Swedish Meatballs
The whole family loves these with mashed potatoes, even though I’m too lazy to make the meatballs from scratch.
Ingredients
- 28-32 ounce package frozen meatballs
- 1/2 cup butter
- 1 cup all-purpose flour
- 3 cups beef broth or stock
- 2 cups chicken or vegetable broth or stock
- 2 tablespoons soy sauce
- 1 tablespoon Dijon mustard
- 1 teaspoon Worcestershire sauce
- 1 teaspoon sugar
- 1 cup whole milk
- 2 tablespoons fresh parsley, chopped (optional)
- salt and pepper to taste
Directions
- Melt 2 tablespoons butter in large skillet or pot over medium heat. Add meatballs and lightly brown on all sides. Transfer meatballs to bowl to rest.
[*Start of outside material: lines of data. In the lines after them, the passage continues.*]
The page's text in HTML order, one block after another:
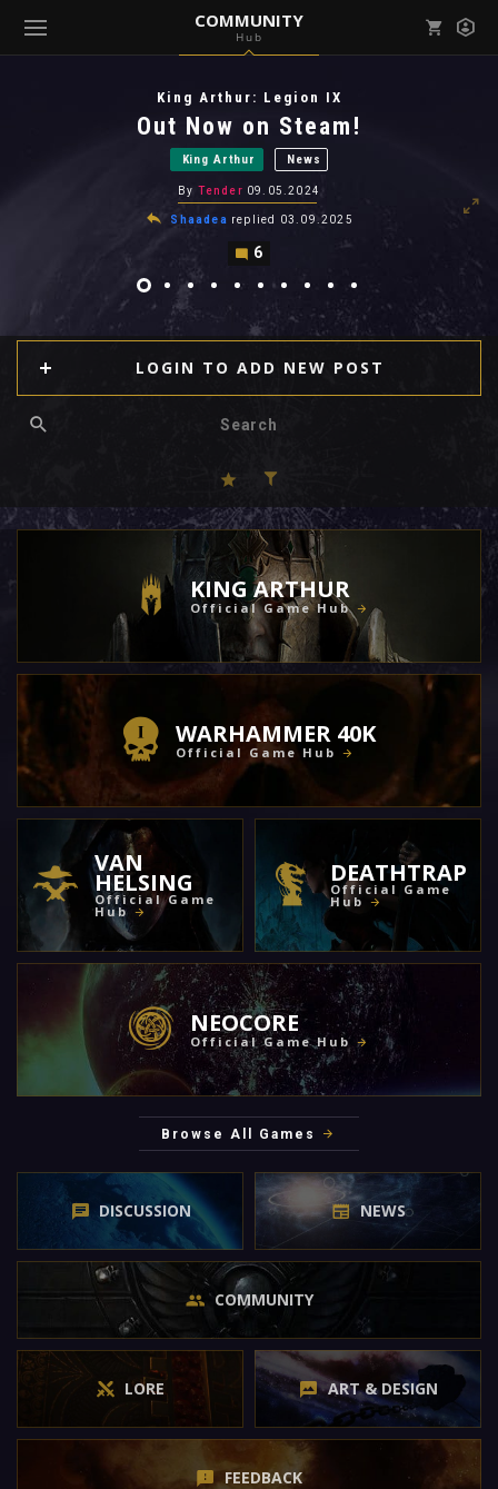
COMMUNITY
Hub
( Community )
View all notifications
King Arthur: Legion IX
Out Now on Steam!
King Arthur News
By Tender 09.05.2024
Shaadea replied 03.09.2025
6
LOGIN TO ADD NEW POST
KING ARTHUR
Official Game Hub
WARHAMMER 40K
Official Game Hub
VAN
HELSING
Official Game
Hub
DEATHTRAP
Official Game
Hub
NEOCORE
Official Game Hub
Browse All Games
DISCUSSION NEWS
COMMUNITY
LORE ART & DESIGN
FEEDBACK
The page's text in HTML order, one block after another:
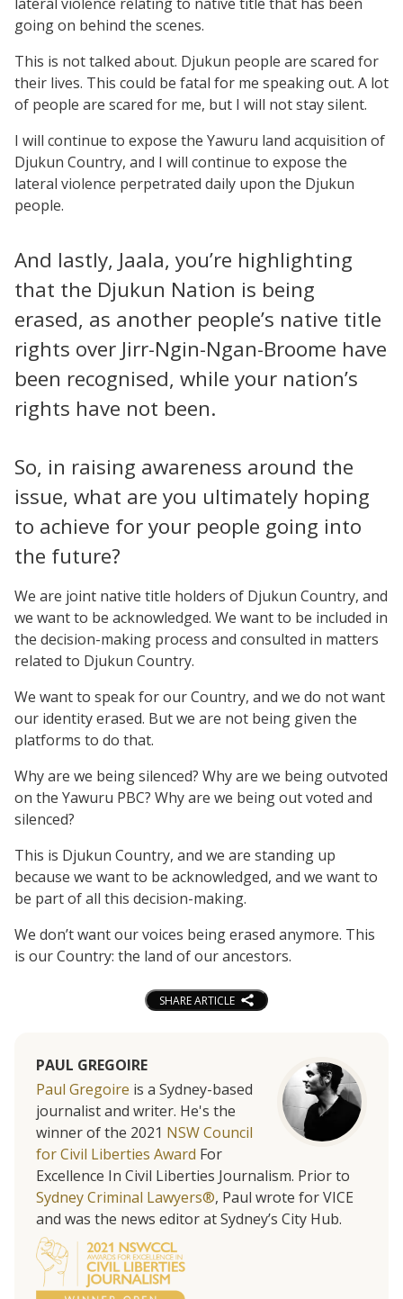
going on behind the scenes.
This is not talked about. Djukun people are scared for
their lives. This could be fatal for me speaking out. A lot
of people are scared for me, but I will not stay silent.
I will continue to expose the Yawuru land acquisition of
Djukun Country, and I will continue to expose the
lateral violence perpetrated daily upon the Djukun
people.
And lastly, Jaala, you’re highlighting
that the Djukun Nation is being
erased, as another people’s native title
rights over Jirr-Ngin-Ngan-Broome have
been recognised, while your nation’s
rights have not been.
So, in raising awareness around the
issue, what are you ultimately hoping
to achieve for your people going into
the future?
We are joint native title holders of Djukun Country, and
we want to be acknowledged. We want to be included in
the decision-making process and consulted in matters
related to Djukun Country.
We want to speak for our Country, and we do not want
our identity erased. But we are not being given the
platforms to do that.
Why are we being silenced? Why are we being outvoted
on the Yawuru PBC? Why are we being out voted and
silenced?
This is Djukun Country, and we are standing up
because we want to be acknowledged, and we want to
be part of all this decision-making.
We don’t want our voices being erased anymore. This
is our Country: the land of our ancestors.
SHARE ARTICLE
PAUL GREGOIRE
Paul Gregoire is a Sydney-based
journalist and writer. He's the
winner of the 2021 NSW Council
for Civil Liberties Award For
Excellence In Civil Liberties Journalism. Prior to
Sydney Criminal Lawyers®, Paul wrote for VICE
and was the news editor at Sydney’s City Hub.
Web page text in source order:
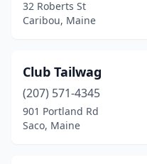
Wallagrass(1)
Waterford(1)
Wells(4)
Westbrook
32 Roberts St
Caribou, Maine
Club Tailwag
(207) 571-4345
901 Portland Rd
Saco, Maine
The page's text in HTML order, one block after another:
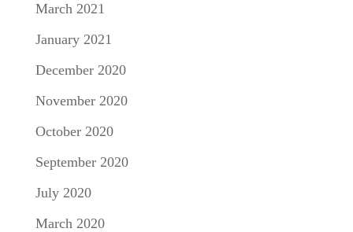
March 2021
January 2021
December 2020
November 2020
October 2020
September 2020
July 2020
March 2020
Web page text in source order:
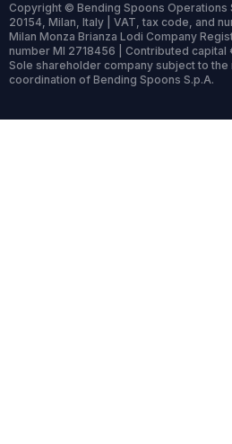
Copyright © Bending Spoons Operations
20154, Milan, Italy | VAT, tax code, and
Milan Monza Brianza Lodi Company
number MI 2718456 | Contributed capital
Sole shareholder company subject to the
coordination of Bending Spoons S.p.A.
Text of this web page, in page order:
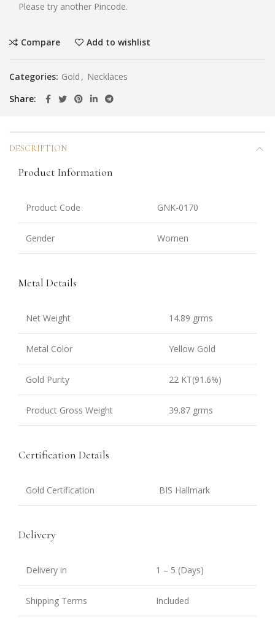
Please try another Pincode.
Compare Add to wishlist
Categories: Gold , Necklaces
Share
DESCRIPTION
Product Information
Product Code GNK-0170
Gender Women
Metal Details
Net Weight 14.89 grms
Metal Color Yellow Gold
Gold Purity 22 KT(91.6%)
Product Gross Weight 39.87 grms
Certification Details
Gold Certification BIS Hallmark
Delivery
Delivery in 1 – 5 (Days)
Shipping Terms Included

- Add remaining butter to skillet or pot. When butter is melted, whisk in flour. If needed, add a splash of oil. Cook for 4-5 minutes until golden brown. Slowly whisk in broth/stock until well combined.
- Whisk in soy sauce, Dijon mustard, Worcestershire sauce, and sugar.
- Increase heat to medium-high, and whisk in milk. Bring to a simmer and cook for 5-10 minutes until gravy thickens, stirring frequently.
- Season to taste with salt and pepper.
- Lower heat to medium-low. Add meatballs to gravy and heat until warm. Garnish with parsley, if using.
- Serve with mashed potatoes and lingonberry jam or whole berry cranberry sauce.